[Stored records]
┄┄┄┄┄┄┄┄┄┄┄┄┄┄┄┄┄┄┄┄

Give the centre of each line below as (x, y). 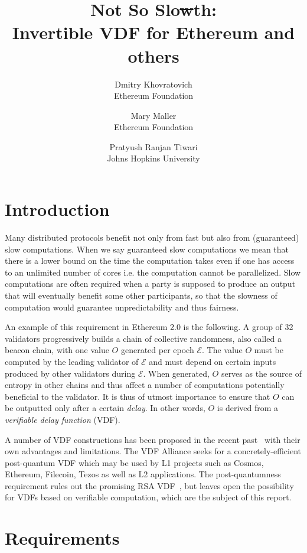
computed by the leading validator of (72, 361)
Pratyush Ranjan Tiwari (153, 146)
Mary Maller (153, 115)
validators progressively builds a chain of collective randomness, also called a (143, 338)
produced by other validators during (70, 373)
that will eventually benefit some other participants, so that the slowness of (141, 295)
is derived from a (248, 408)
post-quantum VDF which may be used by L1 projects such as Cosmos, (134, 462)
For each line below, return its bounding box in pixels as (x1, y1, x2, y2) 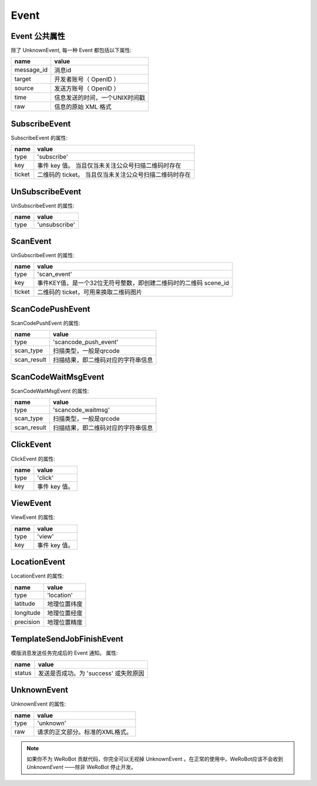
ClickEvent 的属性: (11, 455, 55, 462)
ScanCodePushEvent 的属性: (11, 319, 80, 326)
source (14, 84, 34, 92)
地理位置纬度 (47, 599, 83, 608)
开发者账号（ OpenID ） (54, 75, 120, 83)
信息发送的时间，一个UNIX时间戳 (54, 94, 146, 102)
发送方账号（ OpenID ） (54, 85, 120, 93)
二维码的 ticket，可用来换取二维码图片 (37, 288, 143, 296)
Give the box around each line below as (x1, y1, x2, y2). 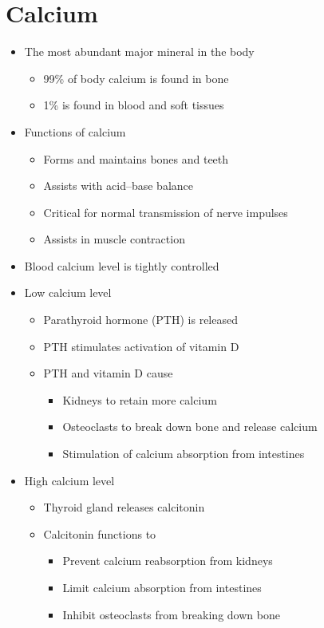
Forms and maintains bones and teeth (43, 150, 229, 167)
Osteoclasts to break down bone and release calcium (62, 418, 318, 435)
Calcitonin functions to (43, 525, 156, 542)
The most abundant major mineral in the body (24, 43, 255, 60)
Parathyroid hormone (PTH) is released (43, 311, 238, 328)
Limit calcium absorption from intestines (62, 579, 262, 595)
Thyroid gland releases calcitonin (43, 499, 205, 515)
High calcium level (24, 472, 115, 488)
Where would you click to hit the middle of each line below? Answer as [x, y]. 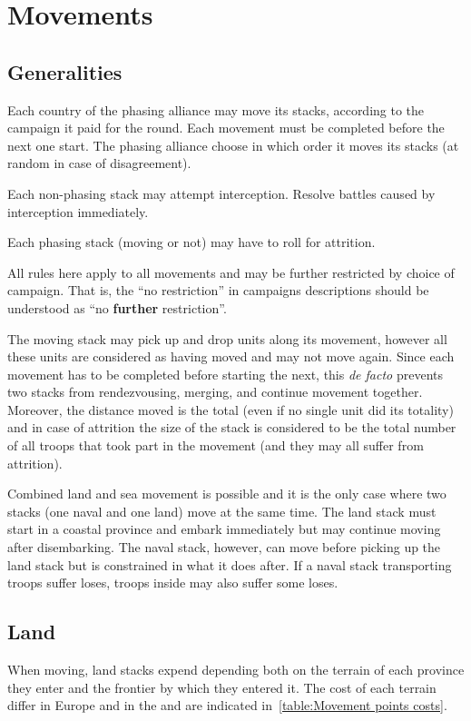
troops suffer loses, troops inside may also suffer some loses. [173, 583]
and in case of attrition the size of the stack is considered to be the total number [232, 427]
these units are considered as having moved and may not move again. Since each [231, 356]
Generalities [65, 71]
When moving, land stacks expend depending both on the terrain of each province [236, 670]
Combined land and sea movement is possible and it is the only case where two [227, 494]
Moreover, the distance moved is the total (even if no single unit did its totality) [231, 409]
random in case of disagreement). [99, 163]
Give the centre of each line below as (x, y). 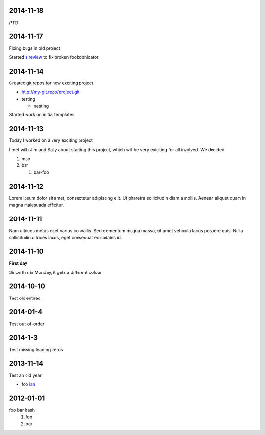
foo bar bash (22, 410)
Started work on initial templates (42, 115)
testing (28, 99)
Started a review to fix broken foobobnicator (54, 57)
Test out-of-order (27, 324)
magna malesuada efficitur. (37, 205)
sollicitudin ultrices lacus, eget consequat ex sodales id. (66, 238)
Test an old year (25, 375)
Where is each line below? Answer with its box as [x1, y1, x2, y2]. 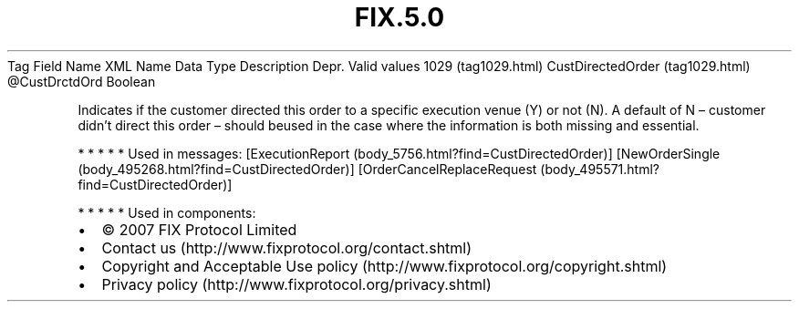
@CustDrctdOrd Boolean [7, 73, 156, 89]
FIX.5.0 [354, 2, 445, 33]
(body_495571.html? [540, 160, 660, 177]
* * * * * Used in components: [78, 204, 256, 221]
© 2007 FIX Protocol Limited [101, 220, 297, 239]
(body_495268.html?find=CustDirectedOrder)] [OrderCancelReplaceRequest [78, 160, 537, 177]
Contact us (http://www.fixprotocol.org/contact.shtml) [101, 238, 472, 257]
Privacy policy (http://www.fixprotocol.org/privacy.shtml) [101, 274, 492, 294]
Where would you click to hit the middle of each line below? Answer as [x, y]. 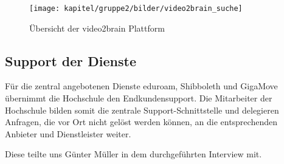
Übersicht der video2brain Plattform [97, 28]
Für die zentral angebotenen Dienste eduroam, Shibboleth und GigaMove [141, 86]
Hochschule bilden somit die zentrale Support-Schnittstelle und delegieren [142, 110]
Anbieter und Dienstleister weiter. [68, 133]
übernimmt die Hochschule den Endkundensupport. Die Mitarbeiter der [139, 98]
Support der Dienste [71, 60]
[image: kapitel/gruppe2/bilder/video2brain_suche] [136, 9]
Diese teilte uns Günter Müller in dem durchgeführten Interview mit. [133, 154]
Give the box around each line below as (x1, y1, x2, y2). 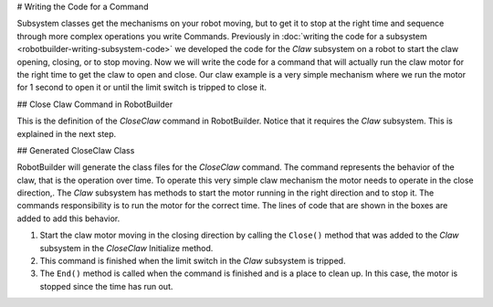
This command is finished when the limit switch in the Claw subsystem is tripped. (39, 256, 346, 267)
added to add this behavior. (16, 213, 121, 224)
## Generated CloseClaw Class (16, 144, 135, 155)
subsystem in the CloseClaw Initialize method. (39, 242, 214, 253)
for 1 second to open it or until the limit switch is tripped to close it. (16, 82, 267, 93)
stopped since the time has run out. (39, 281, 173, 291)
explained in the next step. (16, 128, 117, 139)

┄┄┄┄┄┄┄┄┄┄┄┄┄┄┄┄┄┄┄┄

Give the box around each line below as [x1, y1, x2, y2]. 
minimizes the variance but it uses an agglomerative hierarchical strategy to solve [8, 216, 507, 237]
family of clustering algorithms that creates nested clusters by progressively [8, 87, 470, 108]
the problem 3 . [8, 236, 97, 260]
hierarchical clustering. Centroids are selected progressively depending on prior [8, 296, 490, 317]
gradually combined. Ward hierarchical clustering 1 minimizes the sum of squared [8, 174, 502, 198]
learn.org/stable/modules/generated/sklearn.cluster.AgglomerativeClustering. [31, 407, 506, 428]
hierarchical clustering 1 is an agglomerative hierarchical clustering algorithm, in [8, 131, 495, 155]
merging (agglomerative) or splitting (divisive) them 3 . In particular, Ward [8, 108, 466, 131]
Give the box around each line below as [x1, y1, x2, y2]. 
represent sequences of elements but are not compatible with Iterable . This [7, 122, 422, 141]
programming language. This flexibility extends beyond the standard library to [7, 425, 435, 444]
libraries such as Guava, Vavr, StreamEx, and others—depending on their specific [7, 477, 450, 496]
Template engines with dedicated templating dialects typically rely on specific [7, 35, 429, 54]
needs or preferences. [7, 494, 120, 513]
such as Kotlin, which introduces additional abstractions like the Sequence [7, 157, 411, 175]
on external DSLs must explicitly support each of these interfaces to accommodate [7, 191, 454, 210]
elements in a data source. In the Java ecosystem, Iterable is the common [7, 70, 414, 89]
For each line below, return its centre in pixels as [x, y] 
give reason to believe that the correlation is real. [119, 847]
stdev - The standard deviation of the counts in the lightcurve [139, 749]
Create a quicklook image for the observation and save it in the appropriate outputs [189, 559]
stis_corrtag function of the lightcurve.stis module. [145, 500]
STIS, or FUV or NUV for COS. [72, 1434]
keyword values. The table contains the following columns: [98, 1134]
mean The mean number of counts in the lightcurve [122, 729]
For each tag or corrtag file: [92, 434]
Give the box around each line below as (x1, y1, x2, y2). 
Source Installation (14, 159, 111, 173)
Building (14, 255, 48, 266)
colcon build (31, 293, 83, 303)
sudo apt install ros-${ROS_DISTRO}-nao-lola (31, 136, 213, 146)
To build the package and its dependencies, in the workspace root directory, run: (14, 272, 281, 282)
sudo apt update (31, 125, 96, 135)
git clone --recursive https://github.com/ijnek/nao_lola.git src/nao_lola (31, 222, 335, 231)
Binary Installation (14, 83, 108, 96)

┄┄┄┄┄┄┄┄┄┄┄┄┄┄┄┄┄┄┄┄

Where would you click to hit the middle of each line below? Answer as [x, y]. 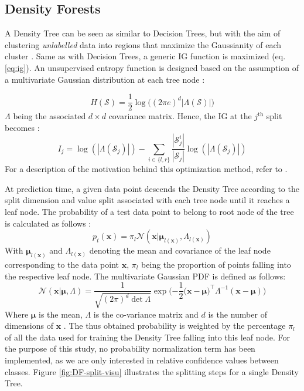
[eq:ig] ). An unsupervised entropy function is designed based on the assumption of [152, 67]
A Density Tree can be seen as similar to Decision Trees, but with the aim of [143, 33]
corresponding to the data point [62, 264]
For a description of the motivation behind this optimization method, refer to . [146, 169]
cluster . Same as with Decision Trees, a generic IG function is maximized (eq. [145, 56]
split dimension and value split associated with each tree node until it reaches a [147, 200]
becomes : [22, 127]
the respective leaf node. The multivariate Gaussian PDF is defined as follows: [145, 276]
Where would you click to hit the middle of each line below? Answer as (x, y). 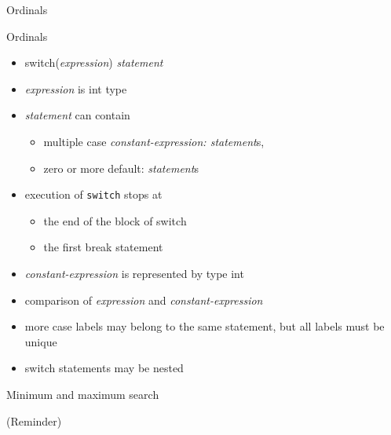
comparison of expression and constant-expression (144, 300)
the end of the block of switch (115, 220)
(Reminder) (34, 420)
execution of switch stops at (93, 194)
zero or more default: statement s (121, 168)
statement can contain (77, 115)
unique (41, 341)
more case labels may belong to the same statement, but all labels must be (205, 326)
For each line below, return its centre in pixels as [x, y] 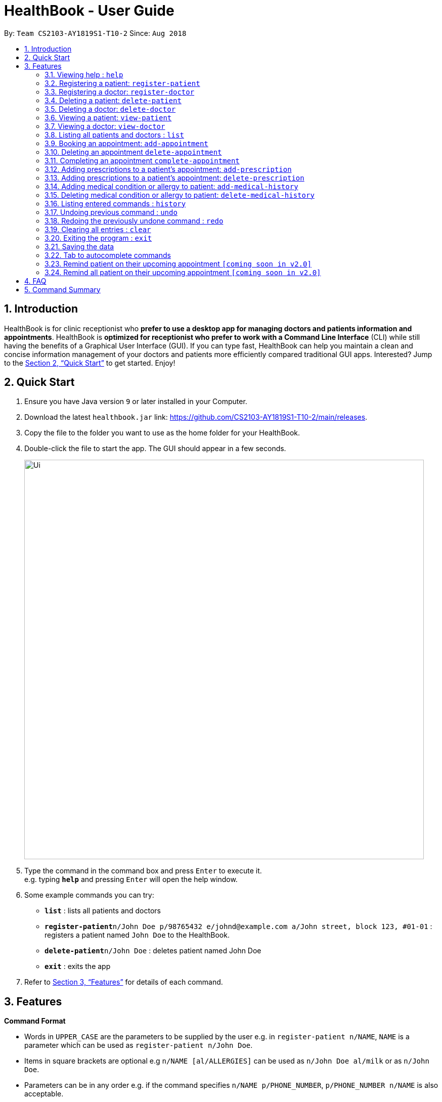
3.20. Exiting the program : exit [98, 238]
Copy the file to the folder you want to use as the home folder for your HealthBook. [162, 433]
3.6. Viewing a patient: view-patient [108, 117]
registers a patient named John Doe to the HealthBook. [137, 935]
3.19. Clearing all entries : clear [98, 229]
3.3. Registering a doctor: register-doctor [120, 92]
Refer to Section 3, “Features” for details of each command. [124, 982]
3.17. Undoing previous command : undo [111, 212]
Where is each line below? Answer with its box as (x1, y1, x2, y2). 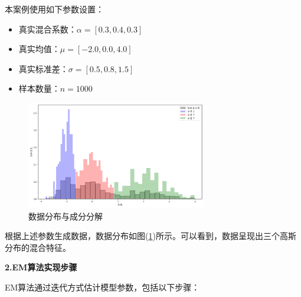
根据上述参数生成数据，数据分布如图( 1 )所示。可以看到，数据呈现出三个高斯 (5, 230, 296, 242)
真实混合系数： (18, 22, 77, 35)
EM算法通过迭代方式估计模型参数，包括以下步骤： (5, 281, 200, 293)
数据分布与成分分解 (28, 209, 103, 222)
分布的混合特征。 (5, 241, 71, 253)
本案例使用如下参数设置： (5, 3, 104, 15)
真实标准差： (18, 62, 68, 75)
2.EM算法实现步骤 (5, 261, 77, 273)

┄┄┄┄┄┄┄┄┄┄┄┄┄┄┄┄┄┄┄┄

Retype only this portion of the data above: the line containing "stis_corrtag function of", the line containing "Source Installation (14, 159, 111, 173)", and all lines between them, exactly.

stis_corrtag function of the lightcurve.stis module. [145, 500]
STIS, or FUV or NUV for COS. [72, 1434]
keyword values. The table contains the following columns: [98, 1134]
mean The mean number of counts in the lightcurve [122, 729]
For each tag or corrtag file: [92, 434]
Give the box around each line below as (x1, y1, x2, y2). 
Source Installation (14, 159, 111, 173)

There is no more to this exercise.